Capping 24 total hours of arguments, Democrats tried to cement their case that Trump abused his office by pressuring Kiev to investigate Joe Biden, a former vice president and 2020 Democratic presidential contender, and then obstructed Congress’ inquiry into the matter by barring witnesses and withholding documents.
The president’s legal team will open its defense arguments on Saturday, and will have up to 24 hours over three days to make its case. Senate Majority Leader Mitch McConnell said Saturday’s session would begin at 10 a.m. ET (1500 GMT) and run for several hours.
The Democratic-led House of Representatives last month passed two articles of impeachment, setting the stage for a trial in the Republican-led Senate on whether to oust Trump before he seeks a second term in a November election.
Representative Hakeem Jeffries, another of the Democrats prosecuting the case, said Trump was “calling the shots” in soliciting Ukraine’s interference in the 2020 US election and others in the White House assisted him in trying to hide evidence of the misconduct when it was exposed.
“President Trump tried to cheat, he got caught and then he worked hard to cover it up,” said Jeffries, who added there was a “toxic mess” in the White House that needed to be cleaned up on behalf of the American people.
Democrats have accused Trump of pressuring Ukrainian President Volodymyr Zelenskiy in a July 25 phone call to investigate Biden and his son Hunter, who served on the board of Ukrainian energy company Burisma. They say Trump temporarily withheld $391 million in US military aid to Ukraine as leverage for his demands.
Democrats also said Trump’s refusal to comply with congressional subpoenas for documents and testimony in the impeachment inquiry was a textbook case of obstruction. They showed video clips of Trump’s attacks on several witnesses in the inquiry and said it amounted to “witness intimidation.”
“This is a determination by President Trump that he wants to be all-powerful. He does not have to respect the Congress. He does not have to respect the representatives of the people. Only his will goes. He is a dictator,” Democratic Representative Jerrold Nadler said.
Trump’s allies have argued his conduct does not rise to the level of an impeachable offense. The US Constitution sets out the impeachment process for removing a president who commits “high crimes and misdemeanors.”
“He has shown neither remorse nor acknowledgement of wrongdoing,” said Democratic Representative Adam Schiff, who has spearheaded the prosecution of Trump in the trial. “Do you think if we do nothing, it’s going to stop now?”
Schiff urged Republican senators to show “political courage” and agree to hear from more witnesses in the trial. Republicans voted along party lines earlier in the week to block Democratic requests for four administration witnesses, including former National Security Adviser John Bolton.
“I implore you, give America a fair trial. She’s worth it,” Schiff said.

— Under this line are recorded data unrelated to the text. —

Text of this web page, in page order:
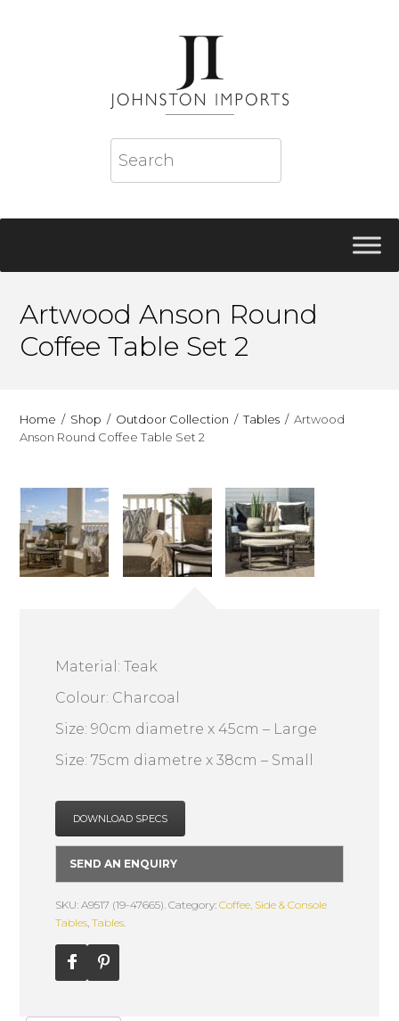
Artwood Anson Round
Coffee Table Set 2
Home Shop Outdoor Collection Tables
Artwood
Anson Round Coffee Table Set 2
Material: Teak
Colour: Charcoal
Size: 90cm diametre x 45cm – Large
Size: 75cm diametre x 38cm – Small
DOWNLOAD SPECS
SEND AN ENQUIRY
SKU: A9517 (19-47665). Category:Coffee, Side & Console
Tables ,Tables
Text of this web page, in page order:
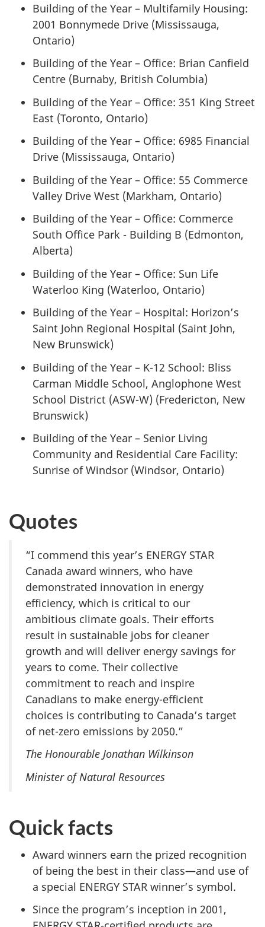
Building of the Year – Multifamily Housing:
2001 Bonnymede Drive (Mississauga,
Ontario)
Building of the Year – Office: Brian Canfield
Centre (Burnaby, British Columbia)
Building of the Year – Office: 351 King Street
East (Toronto, Ontario)
Building of the Year – Office: 6985 Financial
Drive (Mississauga, Ontario)
Building of the Year – Office: 55 Commerce
Valley Drive West (Markham, Ontario)
Building of the Year – Office: Commerce
South Office Park - Building B (Edmonton,
Alberta)
Building of the Year – Office: Sun Life
Waterloo King (Waterloo, Ontario)
Building of the Year – Hospital: Horizon’s
Saint John Regional Hospital (Saint John,
New Brunswick)
Building of the Year – K-12 School: Bliss
Carman Middle School, Anglophone West
School District (ASW-W) (Fredericton, New
Brunswick)
Building of the Year – Senior Living
Community and Residential Care Facility:
Sunrise of Windsor (Windsor, Ontario)
Quotes
“I commend this year’s ENERGY STAR
Canada award winners, who have
demonstrated innovation in energy
efficiency, which is critical to our
ambitious climate goals. Their efforts
result in sustainable jobs for cleaner
growth and will deliver energy savings for
years to come. Their collective
commitment to reach and inspire
Canadians to make energy-efficient
choices is contributing to Canada’s target
of net-zero emissions by 2050.”
The Honourable Jonathan Wilkinson
Minister of Natural Resources
Quick facts
Award winners earn the prized recognition
of being the best in their class—and use of
a special ENERGY STAR winner’s symbol.
Since the program’s inception in 2001,

Democrats this week have outlined their charges that Trump only grew interested in corruption in Ukraine when it appeared that Biden could become a serious political threat.
ABC News said on Friday it had heard an audio recording from April 2018 in which Trump is heard saying he wants the dismissal of then-US ambassador in Ukraine, Marie Yovanovitch.
“Get rid of her!” Trump said in the recording, according to ABC News.
If true, that would bolster Democrats’ argument that Trump associates spent nearly a year trying to oust Yovanovitch because they saw her as an obstacle in their efforts to pressure Ukraine.
Trump fired Yovanovitch in May 2019. In an interview with Fox News, Trump said he had the right to fire ambassadors if he wished.
“I want to have ambassadors that are chosen by me,” he said.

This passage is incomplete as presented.